I am looking at a HNAS 4060 / AMS2500 configuration that is being used for a VMWare 5.x environment through NFS.
The entire VMWare Production environment (=all VM's and Data Stores) is running on a single 60TB NFS export (=1 underlying file system).
The 60TB file system is replicated every two hours to another HNAS 4060 over 1 GbE. On average 200-250GB has to be transferred.
We're observing the following:
- When the snapshot is triggered, HNAS 4060 CPU instantly climbes to 80% and stays their until it has figured out what blocks to send. On average this takes 8 minutes. During that time latency seems to increase on the VM's side, because the monitoring hits disk queue thresholds.

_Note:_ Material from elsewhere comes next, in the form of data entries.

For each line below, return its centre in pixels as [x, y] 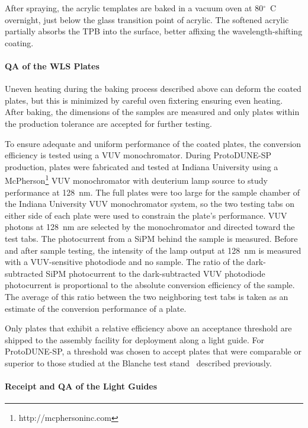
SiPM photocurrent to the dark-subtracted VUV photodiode [155, 273]
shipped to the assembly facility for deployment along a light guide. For [135, 339]
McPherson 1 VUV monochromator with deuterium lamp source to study [136, 179]
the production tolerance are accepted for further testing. [108, 123]
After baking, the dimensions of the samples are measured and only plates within [152, 112]
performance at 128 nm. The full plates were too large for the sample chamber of [153, 192]
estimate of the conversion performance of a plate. [96, 308]
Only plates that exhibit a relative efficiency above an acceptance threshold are [148, 328]
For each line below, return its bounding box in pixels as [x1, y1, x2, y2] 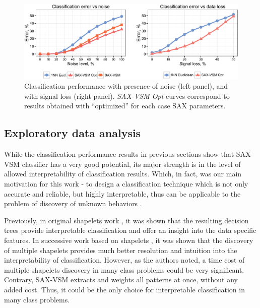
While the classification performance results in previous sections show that [4, 149, 234, 159]
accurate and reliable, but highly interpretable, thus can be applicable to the [4, 188, 241, 199]
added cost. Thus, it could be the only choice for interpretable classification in [4, 284, 245, 294]
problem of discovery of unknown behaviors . [4, 198, 142, 209]
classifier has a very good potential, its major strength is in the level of [22, 158, 241, 169]
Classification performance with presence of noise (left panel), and [24, 81, 228, 91]
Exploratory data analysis [4, 125, 141, 141]
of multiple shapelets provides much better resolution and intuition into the [4, 244, 237, 255]
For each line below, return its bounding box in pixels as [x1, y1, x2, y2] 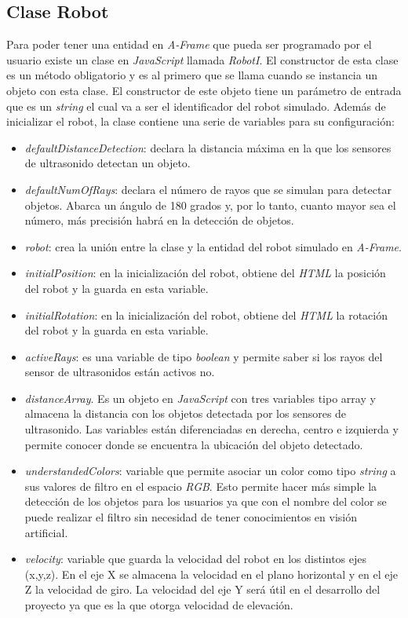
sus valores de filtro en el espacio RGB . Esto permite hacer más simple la [24, 477, 377, 494]
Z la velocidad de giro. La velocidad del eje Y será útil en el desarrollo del [24, 581, 381, 598]
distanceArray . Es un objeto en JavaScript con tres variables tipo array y [24, 389, 376, 406]
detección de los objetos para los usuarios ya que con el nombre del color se [24, 493, 387, 510]
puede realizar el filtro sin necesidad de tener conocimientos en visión [24, 509, 357, 525]
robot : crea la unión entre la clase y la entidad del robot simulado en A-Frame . [24, 238, 402, 254]
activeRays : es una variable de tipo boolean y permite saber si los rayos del [24, 348, 383, 364]
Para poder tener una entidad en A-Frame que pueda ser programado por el [6, 36, 372, 53]
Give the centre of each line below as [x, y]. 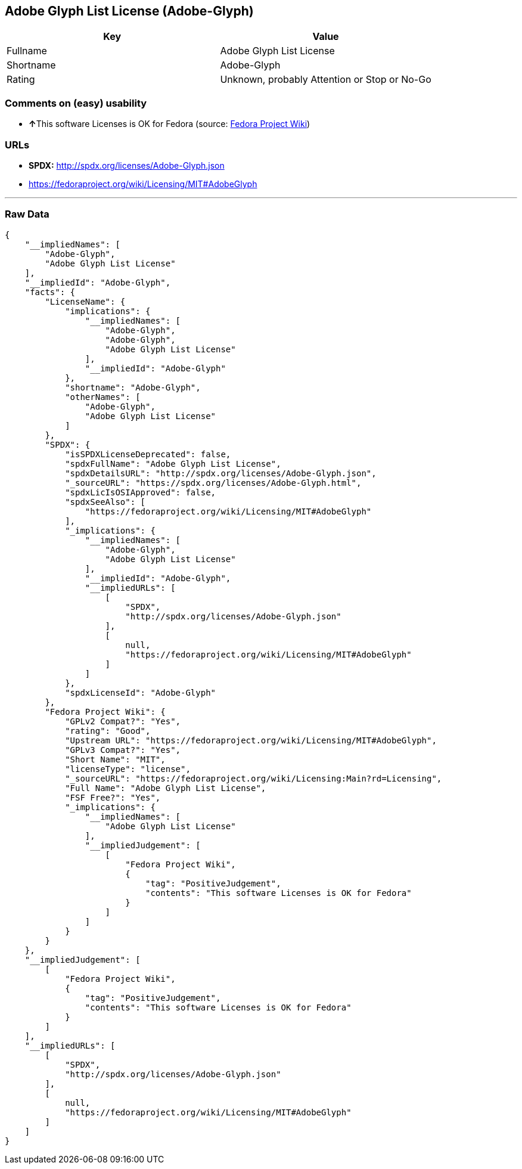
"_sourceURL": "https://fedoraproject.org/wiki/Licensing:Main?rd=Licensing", [254, 778]
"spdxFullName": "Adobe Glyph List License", [173, 463]
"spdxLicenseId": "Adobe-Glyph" [141, 692]
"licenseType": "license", [128, 769]
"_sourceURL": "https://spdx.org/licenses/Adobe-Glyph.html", [213, 483]
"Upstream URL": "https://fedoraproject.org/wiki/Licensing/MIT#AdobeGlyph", [251, 740]
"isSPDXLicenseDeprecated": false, [148, 454]
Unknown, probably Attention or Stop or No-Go [326, 80]
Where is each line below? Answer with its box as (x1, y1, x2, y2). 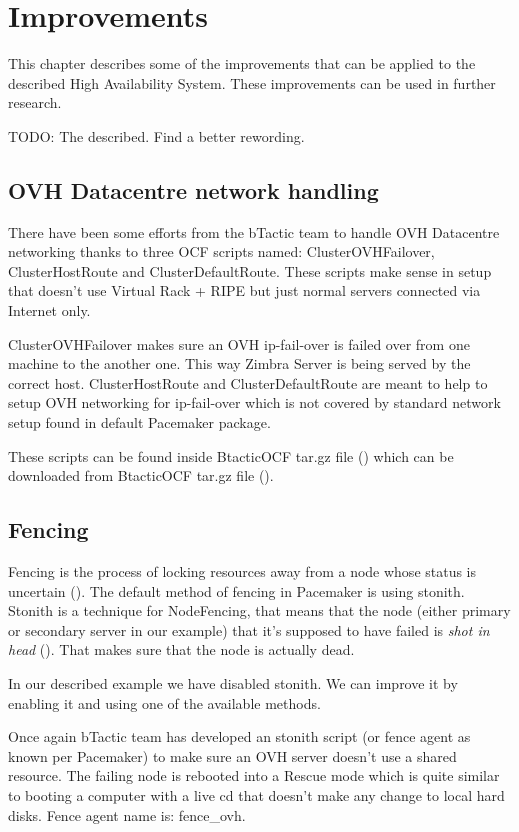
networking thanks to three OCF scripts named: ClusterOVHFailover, (8, 241, 435, 262)
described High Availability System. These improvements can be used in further (8, 72, 496, 93)
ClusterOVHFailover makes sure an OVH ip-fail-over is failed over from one (8, 333, 470, 354)
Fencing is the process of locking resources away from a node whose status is (8, 561, 477, 582)
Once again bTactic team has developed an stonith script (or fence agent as (8, 726, 471, 747)
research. (8, 92, 62, 113)
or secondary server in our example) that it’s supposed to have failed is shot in (8, 619, 490, 640)
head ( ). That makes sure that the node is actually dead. (8, 639, 355, 660)

- When the replication runs, it starts out nicely at 80 MB/s in the first 10 minutes, but gradually starts to decline to 70, then 60, then 50, then 40, etc MB/s (a nicely curved graph, this happens every time, no contention on the line). The gradual decrease in speed causes the replication run to exceed the replication window (2hours), so the next snapshot is skipped as a result.
- Is use of a single NFS export a HDS best practices or at least a commonly used configuration? (I went through all Best Practice papers, but have not been able to find anything about this)
- Does anyone rezognize either of the mentioned observations and if so, what can we do about it?
Thanks in advance for any feedback you may be able to provide!